The second chart shows historical pre-tax profit and free cash flow (FCF). Warren Buffett is on the record as placing a high degree of emphasis on owner’s earnings, by which he means the amount of cash that can be taken out of the business each year without reducing its future profits. Note that FCF, as calculated in the chart above to be Cash Flow from Operations less Capital Expenditures, possibly understates true owner earnings since it’s possible that a portion of the Capital Expenditures are really organic investments back into the business to generate future growth rather than to merely maintain current profits.

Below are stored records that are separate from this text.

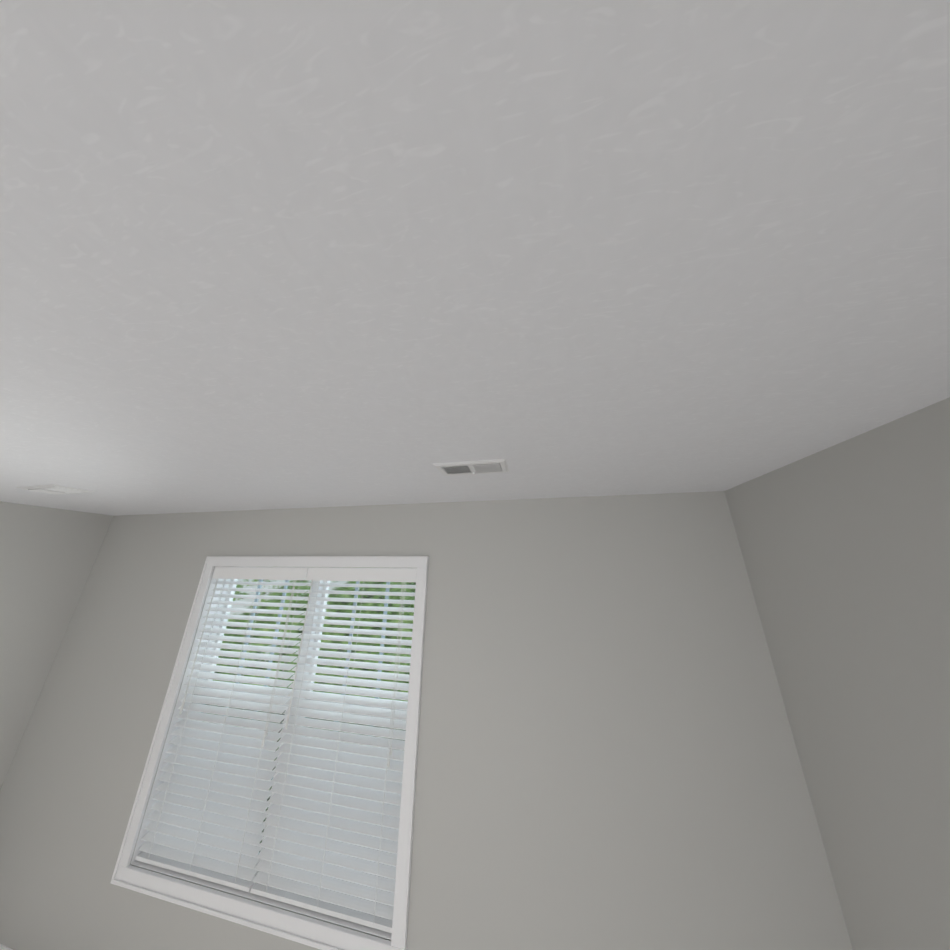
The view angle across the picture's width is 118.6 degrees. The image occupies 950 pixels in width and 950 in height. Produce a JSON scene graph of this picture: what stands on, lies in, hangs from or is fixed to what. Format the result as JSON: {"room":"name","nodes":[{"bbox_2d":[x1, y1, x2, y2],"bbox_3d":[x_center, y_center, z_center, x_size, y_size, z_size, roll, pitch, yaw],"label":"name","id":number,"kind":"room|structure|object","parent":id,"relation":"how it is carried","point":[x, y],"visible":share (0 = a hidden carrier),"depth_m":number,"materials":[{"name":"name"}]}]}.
{"room":"empty bedroom","nodes":[
{"label":"empty bedroom","id":0,"kind":"room"},
{"bbox_2d":[0,501,113,789],"bbox_3d":[-3.536,0.880,0.124,0.180,2.440,4.393,-3,-19,11],"label":"wall","id":1,"kind":"structure","parent":0,"point":[48,556],"depth_m":1.96,"materials":[{"name":"paint"}]},
{"bbox_2d":[0,491,852,949],"bbox_3d":[-0.845,1.399,1.624,4.435,2.440,0.180,-3,-19,11],"label":"wall","id":2,"kind":"structure","parent":0,"point":[608,757],"depth_m":1.38,"materials":[{"name":"paint"}]},
{"bbox_2d":[0,944,12,949],"bbox_3d":[-0.874,2.483,1.164,4.435,0.092,0.015,-3,-19,11],"label":"baseboard","id":3,"kind":"structure","parent":2,"relation":"attached to","point":[2,947],"depth_m":1.50,"materials":[{"name":"white wood"}]},
{"bbox_2d":[110,556,428,949],"bbox_3d":[-1.085,1.351,1.675,1.666,1.660,0.195,-3,-19,11],"label":"window","id":4,"kind":"structure","parent":2,"relation":"in","point":[335,836],"depth_m":1.55,"materials":[{"name":"white plastic"}]},
{"bbox_2d":[135,567,313,892],"bbox_3d":[-1.467,1.357,1.711,0.756,1.509,0.065,-3,-19,11],"label":"blind","id":5,"kind":"object","parent":4,"relation":"attached to","point":[203,824],"depth_m":1.63,"materials":[{"name":"white plastic"}]},
{"bbox_2d":[250,568,419,933],"bbox_3d":[-0.721,1.313,1.561,0.756,1.509,0.065,-3,-19,11],"label":"blind","id":6,"kind":"object","parent":4,"relation":"attached to","point":[330,852],"depth_m":1.47,"materials":[{"name":"white plastic"}]},
{"bbox_2d":[0,0,949,515],"bbox_3d":[-1.268,-0.468,0.071,4.795,0.120,4.393,-3,-19,11],"label":"ceiling","id":7,"kind":"structure","parent":0,"point":[272,254],"depth_m":0.36,"materials":[{"name":"paint"}]},
{"bbox_2d":[16,484,93,494],"bbox_3d":[-2.309,0.087,1.553,0.290,0.016,0.145,-3,-19,11],"label":"ceiling vent","id":8,"kind":"object","parent":7,"relation":"in","point":[54,489],"visible":1,"depth_m":1.53,"materials":[{"name":"white metal"}]},
{"bbox_2d":[433,459,508,475],"bbox_3d":[-0.012,-0.023,1.167,0.290,0.016,0.145,-3,-19,11],"label":"ceiling vent","id":9,"kind":"object","parent":7,"relation":"in","point":[474,467],"visible":1,"depth_m":1.15,"materials":[{"name":"white metal"}]},
{"bbox_2d":[725,397,949,949],"bbox_3d":[0.980,0.613,-0.787,0.180,2.440,4.393,-3,-19,11],"label":"wall","id":10,"kind":"structure","parent":0,"point":[845,547],"depth_m":0.87,"materials":[{"name":"paint"}]}
]}

The total purchase price was approximately $32.7B (or $235 per PCC share), as well as an assumption of approximately $5B of PCC debt for total consideration for the enterprise of $37.7B. Warren Buffett has taught us that intrinsic value investing is always about comparing what you pay with what you get. Ideally, you would of course like to know the future owner’s earnings stream from now until infinity. Then figuring out what to pay would be pretty easy.
However nobody, not even Warren Buffett, gets to know that for sure. Each of us, including Buffett, has to form our own opinion about a reasonable range of future scenarios for the cash flow that a business can generate. The starting point is the company’s history: what has the business actually done thus far? Financial history is not enough, and we need to combine it with our qualitative assessment of the business and an informed view of how the future may differ from history in order to come up with a forecast.
So, let’s put the $32.7B equity and $37.7B enterprise consideration into context, by looking at the historical financial facts that Buffett had at his disposal when making the decision to buy PCC.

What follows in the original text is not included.